# Closing off a room



## former33t (Apr 21, 2007)

I am looking to close off the wall where the opening in the picture linked below is. As you can see I have hardwood in both rooms. I presume I should take the hardwood out beneath where the wall will be framed. Any suggestions on how to do this easily without damaging the hardwood remaining in either room. Also, how much of a gap do I need to leave between the remaining hardwood and the bottom plate?
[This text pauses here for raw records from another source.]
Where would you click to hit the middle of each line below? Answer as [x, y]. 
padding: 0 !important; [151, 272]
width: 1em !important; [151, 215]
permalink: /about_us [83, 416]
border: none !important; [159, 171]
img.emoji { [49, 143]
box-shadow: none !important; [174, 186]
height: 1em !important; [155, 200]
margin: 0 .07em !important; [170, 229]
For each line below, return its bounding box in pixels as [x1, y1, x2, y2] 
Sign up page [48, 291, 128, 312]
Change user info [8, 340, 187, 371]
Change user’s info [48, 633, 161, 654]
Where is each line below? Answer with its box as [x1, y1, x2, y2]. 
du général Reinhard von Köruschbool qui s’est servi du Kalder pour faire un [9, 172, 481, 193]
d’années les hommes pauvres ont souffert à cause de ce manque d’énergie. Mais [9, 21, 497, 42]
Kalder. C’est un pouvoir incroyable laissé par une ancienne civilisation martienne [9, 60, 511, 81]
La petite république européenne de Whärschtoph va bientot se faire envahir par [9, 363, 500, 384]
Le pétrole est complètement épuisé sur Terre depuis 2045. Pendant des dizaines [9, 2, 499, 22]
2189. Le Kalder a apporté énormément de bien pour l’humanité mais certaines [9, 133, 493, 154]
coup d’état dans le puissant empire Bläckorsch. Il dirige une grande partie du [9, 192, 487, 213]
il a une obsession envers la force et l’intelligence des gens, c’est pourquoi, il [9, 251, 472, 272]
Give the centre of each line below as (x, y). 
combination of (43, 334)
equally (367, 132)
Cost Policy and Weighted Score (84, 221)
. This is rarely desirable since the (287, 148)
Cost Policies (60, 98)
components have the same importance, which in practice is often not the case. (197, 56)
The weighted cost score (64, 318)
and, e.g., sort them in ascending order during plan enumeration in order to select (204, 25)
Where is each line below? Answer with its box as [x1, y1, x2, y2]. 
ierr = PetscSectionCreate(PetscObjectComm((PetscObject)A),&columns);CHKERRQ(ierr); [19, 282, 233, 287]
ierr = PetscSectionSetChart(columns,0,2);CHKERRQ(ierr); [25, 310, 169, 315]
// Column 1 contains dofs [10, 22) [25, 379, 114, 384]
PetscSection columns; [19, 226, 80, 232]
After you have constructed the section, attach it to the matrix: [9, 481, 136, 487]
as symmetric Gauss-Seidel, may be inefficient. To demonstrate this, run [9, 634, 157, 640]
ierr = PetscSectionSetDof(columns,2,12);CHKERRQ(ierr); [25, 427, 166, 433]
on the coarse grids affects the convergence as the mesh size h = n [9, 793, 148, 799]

(Sorry I can't post attachments so I put the photo up on my website)
http://www.williamsworx.com/IMGP1135.JPG


----------



## stubborn1 (Oct 24, 2008)

Is the hardwood floor a true solid wood hardwood floor, or is it a composite type product? If it is a solid wood floor, I would leave it in place and build your wall over top of it. If you ever decide to add carpet in the future, you would carpet right over the top.


----------



## bjbatlanta (Jul 16, 2008)

I'd leave it too if it's actual wood. Put the bottom plate down with screws. If someone later wants the opening back, just fill the holes, touch up the finish and the floor is good to go.......


----------



## former33t (Apr 21, 2007)

*Thanks*

Thanks for the advice. The wood is real genuine hardwood. The advice makes sense, so I'll go with that.


----------